→ **ACTIVITY**: Every record has to be written out exactly, with no line missing.

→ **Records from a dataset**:
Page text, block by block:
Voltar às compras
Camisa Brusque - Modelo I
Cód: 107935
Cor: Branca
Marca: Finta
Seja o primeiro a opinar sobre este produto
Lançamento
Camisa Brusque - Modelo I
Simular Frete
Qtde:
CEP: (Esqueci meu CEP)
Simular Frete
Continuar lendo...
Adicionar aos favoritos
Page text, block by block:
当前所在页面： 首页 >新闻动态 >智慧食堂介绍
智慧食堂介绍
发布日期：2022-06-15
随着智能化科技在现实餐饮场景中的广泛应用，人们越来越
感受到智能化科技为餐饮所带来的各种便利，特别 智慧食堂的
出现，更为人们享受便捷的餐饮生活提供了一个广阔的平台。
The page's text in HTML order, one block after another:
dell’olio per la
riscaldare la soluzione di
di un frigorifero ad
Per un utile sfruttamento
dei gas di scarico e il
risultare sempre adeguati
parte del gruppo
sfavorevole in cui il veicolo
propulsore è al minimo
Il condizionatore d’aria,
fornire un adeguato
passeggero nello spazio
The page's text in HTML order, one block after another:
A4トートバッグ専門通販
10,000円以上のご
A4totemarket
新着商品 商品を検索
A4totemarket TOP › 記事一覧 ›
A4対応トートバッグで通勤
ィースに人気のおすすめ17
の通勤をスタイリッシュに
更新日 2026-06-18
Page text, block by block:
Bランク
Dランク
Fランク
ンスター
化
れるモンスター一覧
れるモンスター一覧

→ **COMPLETED EXERCISE**:
Page text, block by block:
Voltar às compras
Camisa Brusque - Modelo I
Cód: 107935
Cor: Branca
Marca: Finta
Seja o primeiro a opinar sobre este produto
Lançamento
Camisa Brusque - Modelo I
Simular Frete
Qtde:
CEP: (Esqueci meu CEP)
Simular Frete
Continuar lendo...
Adicionar aos favoritos
Page text, block by block:
当前所在页面： 首页 >新闻动态 >智慧食堂介绍
智慧食堂介绍
发布日期：2022-06-15
随着智能化科技在现实餐饮场景中的广泛应用，人们越来越
感受到智能化科技为餐饮所带来的各种便利，特别 智慧食堂的
出现，更为人们享受便捷的餐饮生活提供了一个广阔的平台。
The page's text in HTML order, one block after another:
dell’olio per la
riscaldare la soluzione di
di un frigorifero ad
Per un utile sfruttamento
dei gas di scarico e il
risultare sempre adeguati
parte del gruppo
sfavorevole in cui il veicolo
propulsore è al minimo
Il condizionatore d’aria,
fornire un adeguato
passeggero nello spazio
The page's text in HTML order, one block after another:
A4トートバッグ専門通販
10,000円以上のご
A4totemarket
新着商品 商品を検索
A4totemarket TOP › 記事一覧 ›
A4対応トートバッグで通勤
ィースに人気のおすすめ17
の通勤をスタイリッシュに
更新日 2026-06-18
Page text, block by block:
Bランク
Dランク
Fランク
ンスター
化
れるモンスター一覧
れるモンスター一覧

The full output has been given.